YOUR OBJECTIVE: Look through the listing and report every line that has "types" in it.

SUPPLIED RECORDS:
[Start of section]

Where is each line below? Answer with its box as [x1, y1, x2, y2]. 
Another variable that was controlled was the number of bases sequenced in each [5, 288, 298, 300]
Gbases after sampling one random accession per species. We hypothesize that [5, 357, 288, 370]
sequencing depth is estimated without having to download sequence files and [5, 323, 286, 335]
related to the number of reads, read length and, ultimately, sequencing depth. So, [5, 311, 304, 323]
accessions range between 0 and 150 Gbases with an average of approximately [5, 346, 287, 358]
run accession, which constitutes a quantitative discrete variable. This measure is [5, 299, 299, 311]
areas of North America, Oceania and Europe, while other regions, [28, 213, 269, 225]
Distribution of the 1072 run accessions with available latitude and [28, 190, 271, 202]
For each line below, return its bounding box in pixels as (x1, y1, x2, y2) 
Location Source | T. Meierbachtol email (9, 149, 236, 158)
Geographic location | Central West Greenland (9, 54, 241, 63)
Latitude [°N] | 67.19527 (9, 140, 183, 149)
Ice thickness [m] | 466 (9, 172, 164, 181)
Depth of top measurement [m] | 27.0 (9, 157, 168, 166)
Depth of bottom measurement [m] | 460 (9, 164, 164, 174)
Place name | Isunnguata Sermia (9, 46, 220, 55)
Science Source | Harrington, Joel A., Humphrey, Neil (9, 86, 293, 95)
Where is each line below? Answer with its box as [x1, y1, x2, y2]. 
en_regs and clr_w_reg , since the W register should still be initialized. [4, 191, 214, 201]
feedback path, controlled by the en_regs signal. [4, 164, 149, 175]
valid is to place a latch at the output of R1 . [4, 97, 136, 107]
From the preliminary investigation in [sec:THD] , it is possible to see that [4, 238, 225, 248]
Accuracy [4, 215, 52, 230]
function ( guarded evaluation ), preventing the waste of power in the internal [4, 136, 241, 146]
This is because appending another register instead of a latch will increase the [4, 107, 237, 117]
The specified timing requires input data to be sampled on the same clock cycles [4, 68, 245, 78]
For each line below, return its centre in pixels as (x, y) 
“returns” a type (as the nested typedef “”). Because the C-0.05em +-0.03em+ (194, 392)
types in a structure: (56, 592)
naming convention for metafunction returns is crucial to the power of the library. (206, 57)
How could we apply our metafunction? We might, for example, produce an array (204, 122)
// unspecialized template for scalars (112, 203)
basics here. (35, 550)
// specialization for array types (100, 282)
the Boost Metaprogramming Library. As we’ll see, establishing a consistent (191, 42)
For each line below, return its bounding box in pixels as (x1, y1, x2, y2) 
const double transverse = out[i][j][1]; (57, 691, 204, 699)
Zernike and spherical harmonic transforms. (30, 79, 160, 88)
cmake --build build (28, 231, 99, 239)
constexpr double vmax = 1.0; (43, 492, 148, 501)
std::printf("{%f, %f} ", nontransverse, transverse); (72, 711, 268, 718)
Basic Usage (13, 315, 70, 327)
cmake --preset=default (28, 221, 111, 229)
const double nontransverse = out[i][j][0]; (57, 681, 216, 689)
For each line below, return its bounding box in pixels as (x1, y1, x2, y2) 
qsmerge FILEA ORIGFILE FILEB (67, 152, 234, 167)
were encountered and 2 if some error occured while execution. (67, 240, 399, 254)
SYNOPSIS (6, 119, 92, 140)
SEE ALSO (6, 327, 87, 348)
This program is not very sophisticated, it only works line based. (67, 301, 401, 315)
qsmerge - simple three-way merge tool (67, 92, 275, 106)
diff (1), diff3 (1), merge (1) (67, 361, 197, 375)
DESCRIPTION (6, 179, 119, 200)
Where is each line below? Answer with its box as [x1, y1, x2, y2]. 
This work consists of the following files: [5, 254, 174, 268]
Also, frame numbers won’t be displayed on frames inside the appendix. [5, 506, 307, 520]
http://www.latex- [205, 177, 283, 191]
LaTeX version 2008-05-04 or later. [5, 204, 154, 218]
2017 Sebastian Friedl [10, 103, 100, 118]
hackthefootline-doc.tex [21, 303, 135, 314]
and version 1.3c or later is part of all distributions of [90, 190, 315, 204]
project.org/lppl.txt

[End of section]

TASK RESULT:
types in a structure: (56, 592)
// specialization for array types (100, 282)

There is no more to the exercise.